Nuove chance dalle neuroscienze. Il cervello umano funziona trasformando impulsi elettrici in segnali chimici (rilascio di neurotrasmettitori) e viceversa. Attraverso questo meccanismo, all'apparenza semplice, miliardi di cellule nervose comunicano in ogni istante e ci permettono di pensare, parlare e muoverci. Quando si verifica un ictus cerebrale, questi meccanismi possono essere danneggiati in maniera più o meno grave, con conseguenti danni alle normali funzioni cerebrali. Negli ultimi anni, le neuroscienze hanno aperto le porte a un nuovo approccio terapeutico per promuovere il recupero dopo un ictus che potrebbe affiancarsi alla riabilitazione. Si tratta di una strategia ‘elettromagnetica' in grado di modulare la trasmissione dei segnali elettrici cerebrali e potenziare la comunicazione tra diverse aree cerebrali e tra queste e i muscoli. Ma tale approccio innovativo, basato sull'uso di campi elettrici e magnetici, ha finora permesso di ottenere risultati ancora molto limitati. Dall'analisi effettuata dai ricercatori del Campus Bio-Medico emerge che le due principali scuole di pensiero sul trattamento con tecniche di neuromodulazione cerebrale non-invasiva nell'ictus non sono da contrapporre, ma vanno adattate a seconda dell'entità del danno subito dal cervello. Il primo modello è quello della cosiddetta ‘competizione tra emisferi', secondo cui, in un cervello colpito da ictus, andrebbe inibita la parte sana per impedire che la sua iperattività rallenti il recupero dell'emisfero leso. Al contrario, l'altro approccio vede nella stimolazione dell'emisfero non colpito da ictus un elemento di forza per favorire il migliore recupero delle funzioni motorie del paziente, sfruttandone l'attività sostitutiva.
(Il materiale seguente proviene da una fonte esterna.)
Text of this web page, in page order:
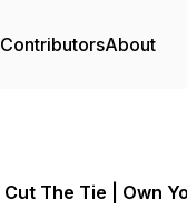
ContributorsAbout
Cut The Tie | Own
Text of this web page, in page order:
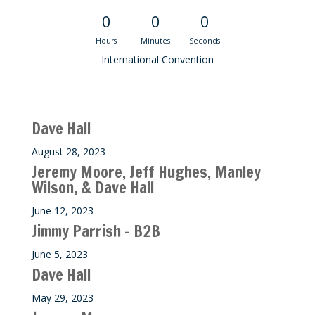
0
Hours
0
Minutes
0
Seconds
International Convention
Dave Hall
August 28, 2023
Jeremy Moore, Jeff Hughes, Manley
Wilson, & Dave Hall
June 12, 2023
Jimmy Parrish – B2B
June 5, 2023
Dave Hall
May 29, 2023
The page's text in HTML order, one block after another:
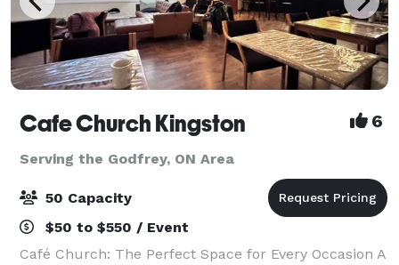
Cafe Church Kingston 6
Serving the Godfrey, ON Area
50 Capacity
$50 to $550 / Event
Café Church: The Perfect Space for Every Occasion A
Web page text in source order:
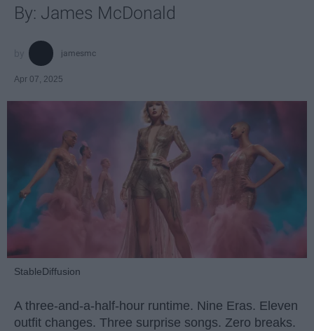
By: James McDonald
jamesmc
Apr 07, 2025
StableDiffusion
A three-and-a-half-hour runtime. Nine Eras. Eleven
outfit changes. Three surprise songs. Zero breaks.
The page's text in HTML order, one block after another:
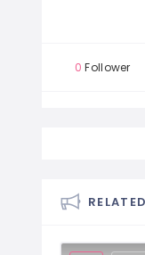
0 Follower
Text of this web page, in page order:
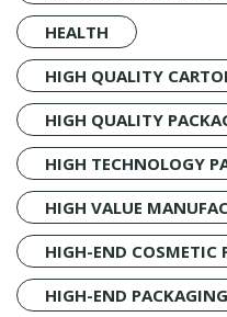
HEALTH
HIGH QUALITY
HIGH QUALITY
HIGH TECHNOLOGY
HIGH VALUE
HIGH-END COSMETIC
HIGH-END PACKAGING
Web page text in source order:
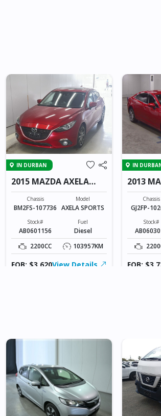
IN DURBAN
2015 MAZDA AXELA
SPORTS
Chassis
BM2FS-107736
Model
AXELA SPORTS
Stock#
AB0601156
Fuel
Diesel
2200CC
103957KM
FOB: $3,620View Details
IN
2013
Chassis
GJ2FP-
Stock#
FOB:

I ricercatori del Campus Bio-Medico
indicano che non c'è una strada unica valida genericamente per tutti i
pazienti. La scelta del trattamento indicato, piuttosto, dipende da quanto
grande è il danno cerebrale. Secondo gli studiosi, infatti, se è di modesta
entità, l'obiettivo è tornare ad avere un cervello che funzioni come faceva
prima dell'ictus. Di conseguenza, l'approccio più adeguato è quello di inibire
l'iperattività dell'emisfero sano. Se, viceversa, il danno cerebrale è molto
vasto, la strategia di recupero vincente è quella che potenzia l'emisfero
cerebrale non colpito dall'ictus in sostituzione di quello danneggiato. A
questa ricerca si lega un secondo studio, realizzato sempre dai neurologi del
Campus Bio-Medico e pubblicato sulla rivista Brain
Stimulation. I ricercatori hanno scoperto che alcune
caratteristiche genetiche influenzano il modo in cui il cervello di un soggetto
colpito da ictus si riorganizza dopo l'evento. Lo studio si è focalizzato sugli
effetti delle varianti di un singolo gene, che codifica una proteina della
famiglia delle neurotrofine, chiamata Brain DerivedNeurotrophicFactor. Questa
proteina favorisce la sopravvivenza dei neuroni e influenza i fenomeni di
plasticità cerebrale.
«Abbiamo scoperto – chiarisce Di Lazzaro – che per poter definire i programmi
terapeutici e riabilitativi post-ictus anche le caratteristiche genetiche
dell'individuo rappresentano un elemento rilevante da prendere in
considerazione. Di fatto, questo gene influenza il modo in cui i due emisferi cerebrali
reagiscono a un ictus: nei soggetti con la forma più diffusa del gene
l'emisfero cerebrale non colpito prende il sopravvento, diventando
ipereccitabile agli stimoli esterni. Nei soggetti con una variante del gene,
detta polimorfismo, lo sbilanciamento tra l'attività dei due emisferi che si
verifica dopo l'ictus è nove volte inferiore. L'ipereccitabilità dell'emisfero
non colpito da ictus ha un ruolo significativo nei processi di recupero, in
quanto può favorirlo, soprattutto quando i danni dell'ictus sono molto estesi,
ma può anche interferire con esso nel caso di lesioni di minori dimensioni».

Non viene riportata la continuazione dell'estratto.